QuKunLab / SpatialBenchmarking

BSD 2-Clause "Simplified" License
107 stars 26 forks source link

It seems the 32 simulated spatial datasets are not so "spatial" #16

Open hurazh opened 1 year ago

hurazh commented 1 year ago

Hi, Thank you for the benchmarking work of putting most of the existing methods together and providing a quantitative comparison of performances. When I took a closer look at the 32 simulated spatial datasets (both the paper and the data you provided), I found there seem no spatial structures in these simulated spatial datasets, as the description in 'Methods' seems to treat each spot independently and no spatial coordinates for the spots are provided in the data (obs_names are just 0-999 and no Locations file are provided for the simulated datasets).
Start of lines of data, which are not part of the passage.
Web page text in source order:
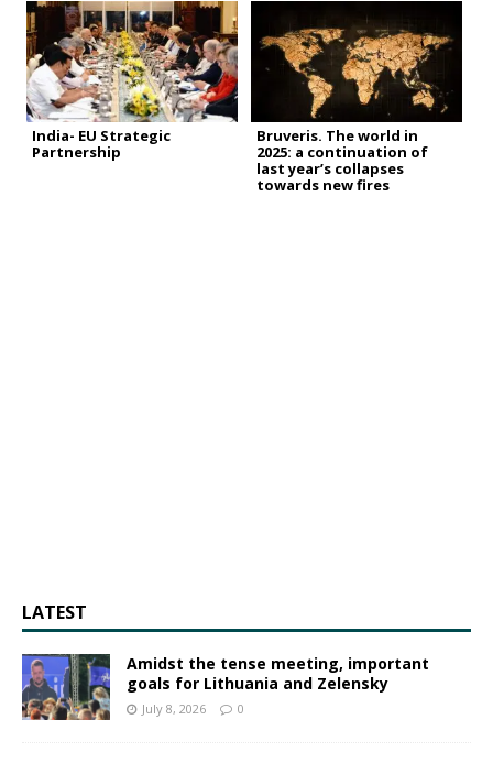
India- EU Strategic
Partnership
Bruveris. The world in
2025: a continuation of
last year’s collapses
towards new fires
LATEST
Amidst the tense meeting, important
goals for Lithuania and Zelensky
July 8, 2026 0
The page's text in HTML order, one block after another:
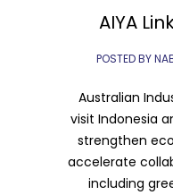
AIYA
POSTED BY
Australian
visit Indonesia
strengthen
accelerate
including
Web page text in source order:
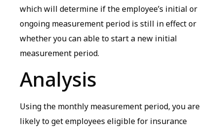
which will determine if the employee’s initial or
ongoing measurement period is still in effect or
whether you can able to start a new initial
measurement period.
Analysis
Using the monthly measurement period, you are
likely to get employees eligible for insurance
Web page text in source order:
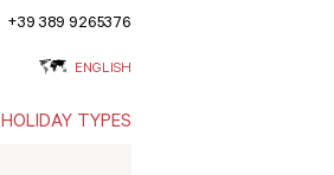
+39 389 9265376
ENGLISH
HOLIDAY TYPES
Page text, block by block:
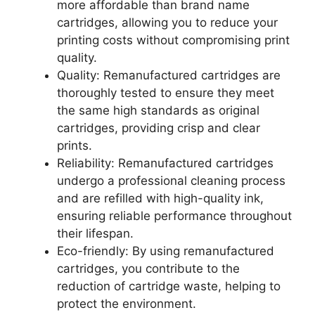
more affordable than brand name
cartridges, allowing you to reduce your
printing costs without compromising print
quality.
Quality: Remanufactured cartridges are
thoroughly tested to ensure they meet
the same high standards as original
cartridges, providing crisp and clear
prints.
Reliability: Remanufactured cartridges
undergo a professional cleaning process
and are refilled with high-quality ink,
ensuring reliable performance throughout
their lifespan.
Eco-friendly: By using remanufactured
cartridges, you contribute to the
reduction of cartridge waste, helping to
protect the environment.
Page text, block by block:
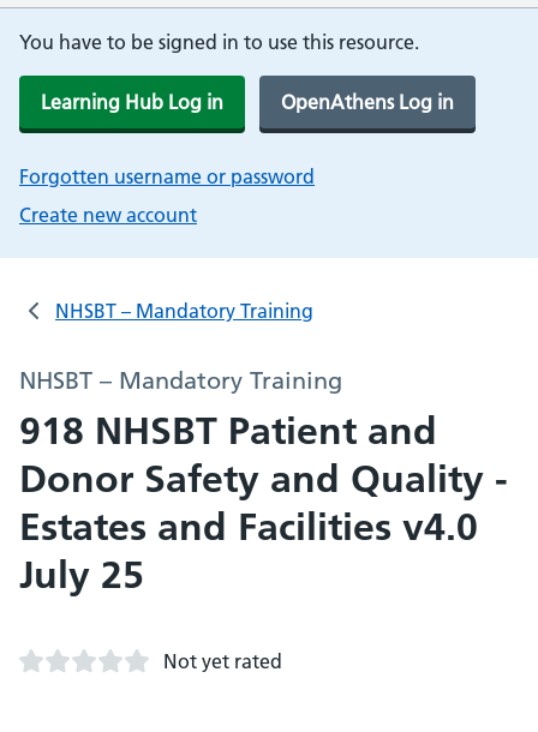
You have to be signed in to use this resource.
Learning Hub Log in OpenAthens Log in
Forgotten username or password
Create new account
NHSBT – Mandatory Training
NHSBT – Mandatory Training
918 NHSBT Patient and
Donor Safety and Quality -
Estates and Facilities v4.0
July 25
Not yet rated
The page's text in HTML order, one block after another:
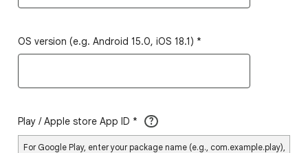
OS version (e.g. Android 15.0, iOS 18.1) *
Play / Apple store App ID * ?
For Google Play, enter your package name (e.g., com.example.play),
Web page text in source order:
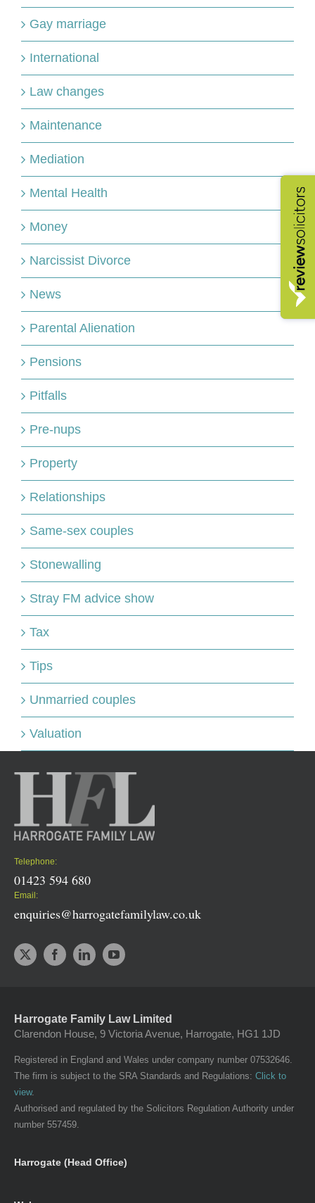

The way you ran RCTD confirmed my suspicion, as in

coords <- data.frame(colnames(spatial_obj))
colnames(coords) <- 'barcodes'
coords$xcoord <- seq_along(colnames(spatial_obj))
coords$ycoord <- seq_along(colnames(spatial_obj))
rownames(coords) <- coords$barcodes; coords$barcodes <- NULL # Move barcodes to rownames

where you explicitly let the coords be {(1,1), (2,2), (3,3) ...} by seq_along such that all the spots lie along a straight line instead of some 2D region like real tissue samples. As I understand it, spatial structure is crucial for spatial transcriptomics data. It is not only an annotation of the location of each spot but also provides some meaningful information that many existing methods, like RCTD, build upon. I'm curious if this is intentional. If so, what's its purpose, and how are these simulated datasets "spatial"?